**** Excerpted records ****
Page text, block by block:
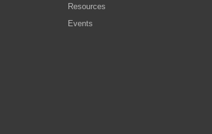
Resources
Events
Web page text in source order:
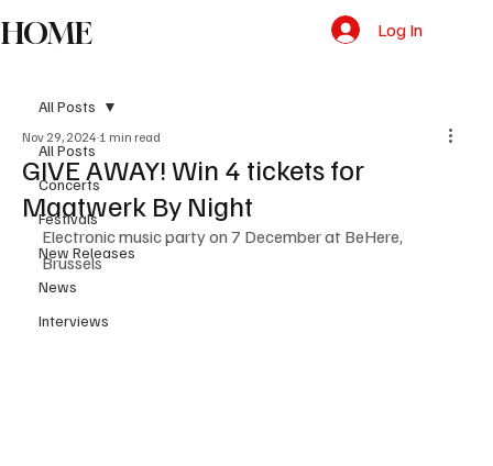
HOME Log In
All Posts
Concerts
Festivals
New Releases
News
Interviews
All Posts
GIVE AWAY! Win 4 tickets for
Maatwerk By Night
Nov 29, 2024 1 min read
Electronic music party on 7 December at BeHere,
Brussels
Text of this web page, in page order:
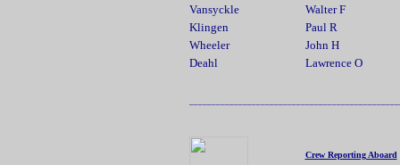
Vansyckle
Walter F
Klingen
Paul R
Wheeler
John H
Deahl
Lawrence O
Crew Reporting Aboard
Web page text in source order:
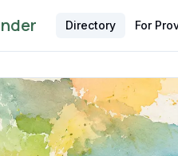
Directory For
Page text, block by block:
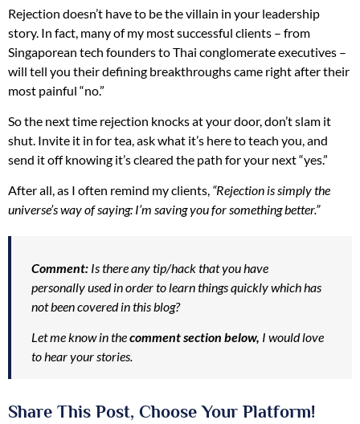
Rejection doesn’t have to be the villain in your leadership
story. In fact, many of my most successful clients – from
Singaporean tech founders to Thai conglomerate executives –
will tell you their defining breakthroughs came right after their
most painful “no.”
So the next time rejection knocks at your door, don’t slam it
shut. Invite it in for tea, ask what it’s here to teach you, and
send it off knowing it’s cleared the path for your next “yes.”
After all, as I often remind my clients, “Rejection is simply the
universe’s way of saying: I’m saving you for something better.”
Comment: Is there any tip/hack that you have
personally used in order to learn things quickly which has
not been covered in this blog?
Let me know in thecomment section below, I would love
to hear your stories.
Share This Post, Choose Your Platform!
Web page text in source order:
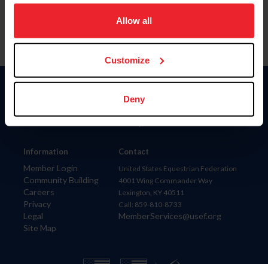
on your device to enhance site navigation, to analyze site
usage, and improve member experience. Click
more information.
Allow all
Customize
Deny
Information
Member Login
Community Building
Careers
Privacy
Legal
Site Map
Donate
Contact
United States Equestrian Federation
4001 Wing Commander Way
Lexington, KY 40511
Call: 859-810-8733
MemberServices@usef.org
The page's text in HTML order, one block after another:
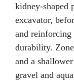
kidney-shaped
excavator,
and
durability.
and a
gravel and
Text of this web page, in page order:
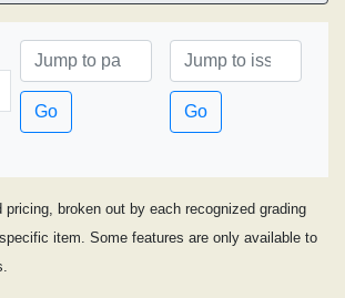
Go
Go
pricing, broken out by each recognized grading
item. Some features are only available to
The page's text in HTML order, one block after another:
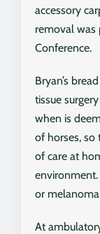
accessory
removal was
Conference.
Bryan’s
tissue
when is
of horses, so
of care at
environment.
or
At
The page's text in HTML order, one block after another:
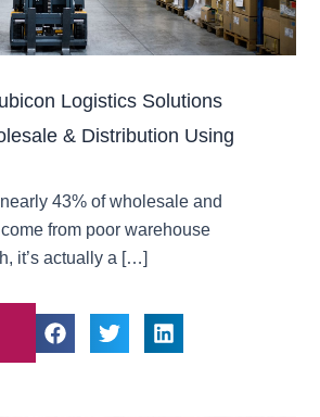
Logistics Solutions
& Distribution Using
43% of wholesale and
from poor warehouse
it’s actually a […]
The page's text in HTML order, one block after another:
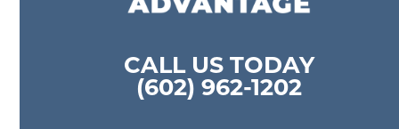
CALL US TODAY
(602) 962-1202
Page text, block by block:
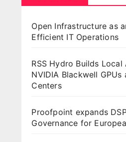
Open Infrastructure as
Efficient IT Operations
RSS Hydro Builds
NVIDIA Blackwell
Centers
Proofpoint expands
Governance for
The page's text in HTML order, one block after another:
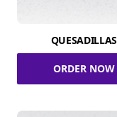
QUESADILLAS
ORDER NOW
****
■ **Exercise directions**: Exclude the images and copy every record above exactly.

■ **Task output**:
Page text, block by block:
Resources
Events
Web page text in source order:
HOME Log In
All Posts
Concerts
Festivals
New Releases
News
Interviews
All Posts
GIVE AWAY! Win 4 tickets for
Maatwerk By Night
Nov 29, 2024 1 min read
Electronic music party on 7 December at BeHere,
Brussels
Text of this web page, in page order:
Vansyckle
Walter F
Klingen
Paul R
Wheeler
John H
Deahl
Lawrence O
Crew Reporting Aboard
Web page text in source order:
Directory For
Page text, block by block:
Rejection doesn’t have to be the villain in your leadership
story. In fact, many of my most successful clients – from
Singaporean tech founders to Thai conglomerate executives –
will tell you their defining breakthroughs came right after their
most painful “no.”
So the next time rejection knocks at your door, don’t slam it
shut. Invite it in for tea, ask what it’s here to teach you, and
send it off knowing it’s cleared the path for your next “yes.”
After all, as I often remind my clients, “Rejection is simply the
universe’s way of saying: I’m saving you for something better.”
Comment: Is there any tip/hack that you have
personally used in order to learn things quickly which has
not been covered in this blog?
Let me know in thecomment section below, I would love
to hear your stories.
Share This Post, Choose Your Platform!
Web page text in source order:
on your device to enhance site navigation, to analyze site
usage, and improve member experience. Click
more information.
Allow all
Customize
Deny
Information
Member Login
Community Building
Careers
Privacy
Legal
Site Map
Donate
Contact
United States Equestrian Federation
4001 Wing Commander Way
Lexington, KY 40511
Call: 859-810-8733
MemberServices@usef.org
The page's text in HTML order, one block after another:
kidney-shaped
excavator,
and
durability.
and a
gravel and
Text of this web page, in page order:
Go
Go
pricing, broken out by each recognized grading
item. Some features are only available to
The page's text in HTML order, one block after another:
accessory
removal was
Conference.
Bryan’s
tissue
when is
of horses, so
of care at
environment.
or
At
The page's text in HTML order, one block after another:
Logistics Solutions
& Distribution Using
43% of wholesale and
from poor warehouse
it’s actually a […]
The page's text in HTML order, one block after another:
CALL US TODAY
(602) 962-1202
Page text, block by block:
Open Infrastructure as
Efficient IT Operations
RSS Hydro Builds
NVIDIA Blackwell
Centers
Proofpoint expands
Governance for
The page's text in HTML order, one block after another:
QUESADILLAS
ORDER NOW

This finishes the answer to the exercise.